Work order
Leave out the pictures and copy the remaining records exactly.

Records provided
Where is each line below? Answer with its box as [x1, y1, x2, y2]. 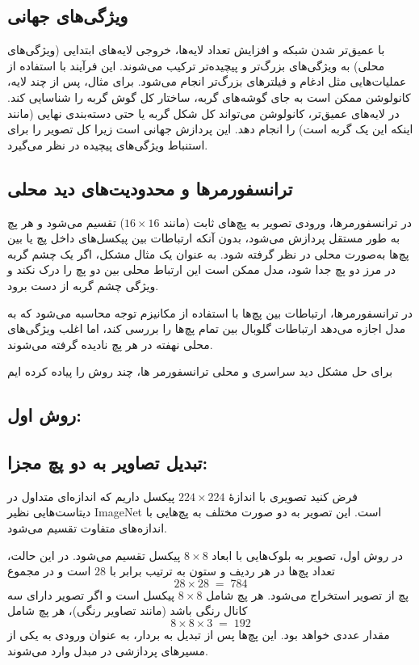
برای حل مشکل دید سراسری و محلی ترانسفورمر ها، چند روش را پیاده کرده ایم [7, 363, 393, 380]
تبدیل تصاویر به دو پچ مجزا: [7, 450, 208, 475]
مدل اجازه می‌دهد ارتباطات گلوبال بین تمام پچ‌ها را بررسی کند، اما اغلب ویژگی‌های [7, 320, 406, 337]
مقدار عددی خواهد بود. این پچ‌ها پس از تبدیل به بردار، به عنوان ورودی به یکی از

Answer section
Where is each line below? Answer with its box as [x1, y1, x2, y2]. 
برای حل مشکل دید سراسری و محلی ترانسفورمر ها، چند روش را پیاده کرده ایم [7, 363, 393, 380]
تبدیل تصاویر به دو پچ مجزا: [7, 450, 208, 475]
مدل اجازه می‌دهد ارتباطات گلوبال بین تمام پچ‌ها را بررسی کند، اما اغلب ویژگی‌های [7, 320, 406, 337]
مقدار عددی خواهد بود. این پچ‌ها پس از تبدیل به بردار، به عنوان ورودی به یکی از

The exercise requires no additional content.